▸ Dataset
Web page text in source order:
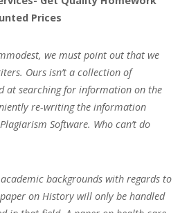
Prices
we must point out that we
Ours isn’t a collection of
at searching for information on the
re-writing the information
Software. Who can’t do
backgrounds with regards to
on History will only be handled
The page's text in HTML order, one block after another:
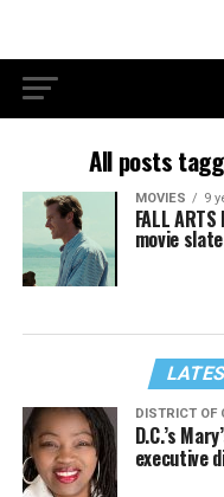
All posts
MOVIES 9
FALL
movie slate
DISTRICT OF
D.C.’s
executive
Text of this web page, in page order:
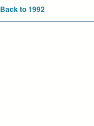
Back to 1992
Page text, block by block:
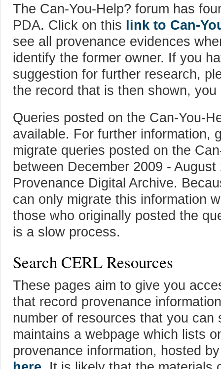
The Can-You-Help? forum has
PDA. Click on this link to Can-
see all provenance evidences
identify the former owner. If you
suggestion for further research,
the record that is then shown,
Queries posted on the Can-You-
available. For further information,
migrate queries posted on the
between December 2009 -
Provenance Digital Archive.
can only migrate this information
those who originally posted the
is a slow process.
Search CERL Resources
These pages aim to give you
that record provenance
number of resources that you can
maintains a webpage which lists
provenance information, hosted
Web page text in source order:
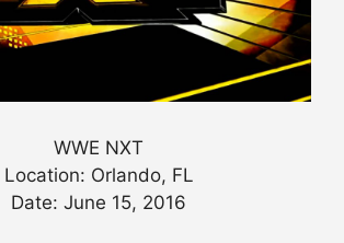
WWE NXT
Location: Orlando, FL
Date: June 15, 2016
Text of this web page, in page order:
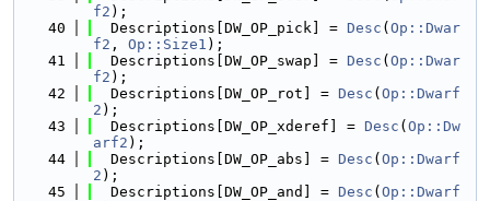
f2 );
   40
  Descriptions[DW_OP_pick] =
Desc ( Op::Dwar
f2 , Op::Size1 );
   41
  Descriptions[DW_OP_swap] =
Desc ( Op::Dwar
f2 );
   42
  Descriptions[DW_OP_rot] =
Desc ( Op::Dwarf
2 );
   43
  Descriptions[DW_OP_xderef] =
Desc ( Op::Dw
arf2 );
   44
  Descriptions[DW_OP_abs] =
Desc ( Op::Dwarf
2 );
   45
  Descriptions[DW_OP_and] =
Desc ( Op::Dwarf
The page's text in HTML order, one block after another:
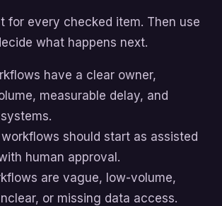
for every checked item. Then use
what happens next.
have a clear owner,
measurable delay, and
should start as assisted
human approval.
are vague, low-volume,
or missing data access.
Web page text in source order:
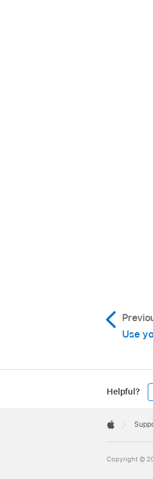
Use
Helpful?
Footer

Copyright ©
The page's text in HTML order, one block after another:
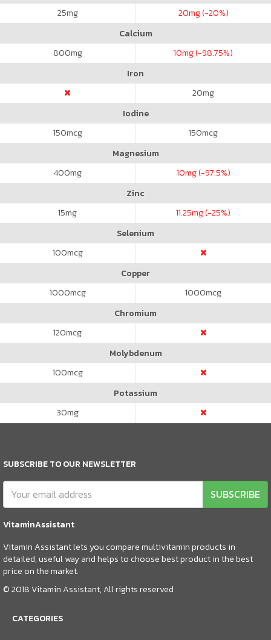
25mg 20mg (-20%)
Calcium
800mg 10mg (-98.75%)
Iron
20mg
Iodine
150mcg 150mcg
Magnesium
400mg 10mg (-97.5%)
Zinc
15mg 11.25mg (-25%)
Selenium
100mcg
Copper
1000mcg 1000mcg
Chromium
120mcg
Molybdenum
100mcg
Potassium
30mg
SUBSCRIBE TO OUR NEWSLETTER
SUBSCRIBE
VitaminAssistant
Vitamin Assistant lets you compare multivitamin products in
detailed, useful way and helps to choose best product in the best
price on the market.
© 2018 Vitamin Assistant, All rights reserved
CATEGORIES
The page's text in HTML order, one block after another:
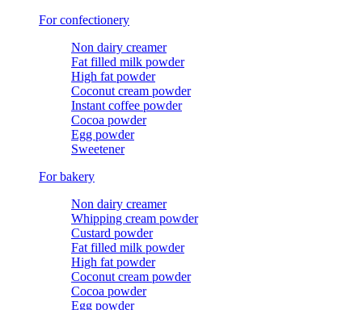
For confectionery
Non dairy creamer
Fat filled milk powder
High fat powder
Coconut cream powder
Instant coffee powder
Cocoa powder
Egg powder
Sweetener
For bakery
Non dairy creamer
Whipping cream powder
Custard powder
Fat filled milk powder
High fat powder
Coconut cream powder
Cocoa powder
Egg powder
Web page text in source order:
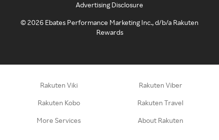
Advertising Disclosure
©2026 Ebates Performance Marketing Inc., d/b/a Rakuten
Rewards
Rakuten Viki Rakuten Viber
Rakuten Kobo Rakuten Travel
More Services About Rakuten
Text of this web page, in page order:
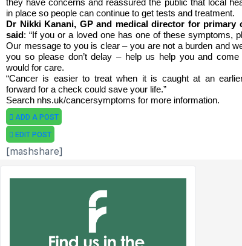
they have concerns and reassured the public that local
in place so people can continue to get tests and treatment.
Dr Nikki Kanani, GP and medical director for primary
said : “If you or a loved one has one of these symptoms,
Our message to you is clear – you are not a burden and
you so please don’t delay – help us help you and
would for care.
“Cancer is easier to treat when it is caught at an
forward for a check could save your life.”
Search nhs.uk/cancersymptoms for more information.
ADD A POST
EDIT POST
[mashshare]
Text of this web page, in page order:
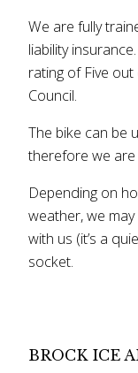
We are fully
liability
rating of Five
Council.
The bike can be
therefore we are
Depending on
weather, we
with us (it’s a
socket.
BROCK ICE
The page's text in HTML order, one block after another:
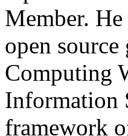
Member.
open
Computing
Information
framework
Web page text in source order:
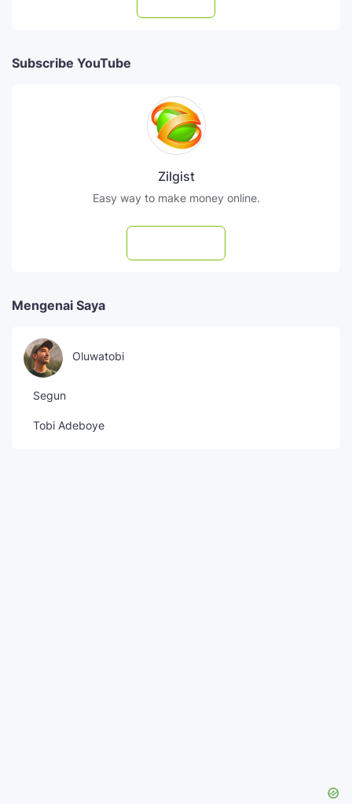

▸ Required action
Leave out the pictures; repeat the data exactly.

▸ Output for this exercise
Web page text in source order:
Prices
we must point out that we
Ours isn’t a collection of
at searching for information on the
re-writing the information
Software. Who can’t do
backgrounds with regards to
on History will only be handled
The page's text in HTML order, one block after another:
All posts
MOVIES 9
FALL
movie slate
DISTRICT OF
D.C.’s
executive
Text of this web page, in page order:
Back to 1992
Page text, block by block:
The Can-You-Help? forum has
PDA. Click on this link to Can-
see all provenance evidences
identify the former owner. If you
suggestion for further research,
the record that is then shown,
Queries posted on the Can-You-
available. For further information,
migrate queries posted on the
between December 2009 -
Provenance Digital Archive.
can only migrate this information
those who originally posted the
is a slow process.
Search CERL Resources
These pages aim to give you
that record provenance
number of resources that you can
maintains a webpage which lists
provenance information, hosted
Web page text in source order:
WWE NXT
Location: Orlando, FL
Date: June 15, 2016
Text of this web page, in page order:
f2 );
   40
  Descriptions[DW_OP_pick] =
Desc ( Op::Dwar
f2 , Op::Size1 );
   41
  Descriptions[DW_OP_swap] =
Desc ( Op::Dwar
f2 );
   42
  Descriptions[DW_OP_rot] =
Desc ( Op::Dwarf
2 );
   43
  Descriptions[DW_OP_xderef] =
Desc ( Op::Dw
arf2 );
   44
  Descriptions[DW_OP_abs] =
Desc ( Op::Dwarf
2 );
   45
  Descriptions[DW_OP_and] =
Desc ( Op::Dwarf
The page's text in HTML order, one block after another:
for every checked item. Then use
what happens next.
have a clear owner,
measurable delay, and
should start as assisted
human approval.
are vague, low-volume,
or missing data access.
Web page text in source order:
Use
Helpful?
Footer

Copyright ©
The page's text in HTML order, one block after another:
25mg 20mg (-20%)
Calcium
800mg 10mg (-98.75%)
Iron
20mg
Iodine
150mcg 150mcg
Magnesium
400mg 10mg (-97.5%)
Zinc
15mg 11.25mg (-25%)
Selenium
100mcg
Copper
1000mcg 1000mcg
Chromium
120mcg
Molybdenum
100mcg
Potassium
30mg
SUBSCRIBE TO OUR NEWSLETTER
SUBSCRIBE
VitaminAssistant
Vitamin Assistant lets you compare multivitamin products in
detailed, useful way and helps to choose best product in the best
price on the market.
© 2018 Vitamin Assistant, All rights reserved
CATEGORIES
The page's text in HTML order, one block after another:
For confectionery
Non dairy creamer
Fat filled milk powder
High fat powder
Coconut cream powder
Instant coffee powder
Cocoa powder
Egg powder
Sweetener
For bakery
Non dairy creamer
Whipping cream powder
Custard powder
Fat filled milk powder
High fat powder
Coconut cream powder
Cocoa powder
Egg powder
Web page text in source order:
Advertising Disclosure
©2026 Ebates Performance Marketing Inc., d/b/a Rakuten
Rewards
Rakuten Viki Rakuten Viber
Rakuten Kobo Rakuten Travel
More Services About Rakuten
Text of this web page, in page order:
they have concerns and reassured the public that local
in place so people can continue to get tests and treatment.
Dr Nikki Kanani, GP and medical director for primary
said : “If you or a loved one has one of these symptoms,
Our message to you is clear – you are not a burden and
you so please don’t delay – help us help you and
would for care.
“Cancer is easier to treat when it is caught at an
forward for a check could save your life.”
Search nhs.uk/cancersymptoms for more information.
ADD A POST
EDIT POST
[mashshare]
Text of this web page, in page order:
We are fully
liability
rating of Five
Council.
The bike can be
therefore we are
Depending on
weather, we
with us (it’s a
socket.
BROCK ICE
The page's text in HTML order, one block after another:
Member.
open
Computing
Information
framework
Web page text in source order:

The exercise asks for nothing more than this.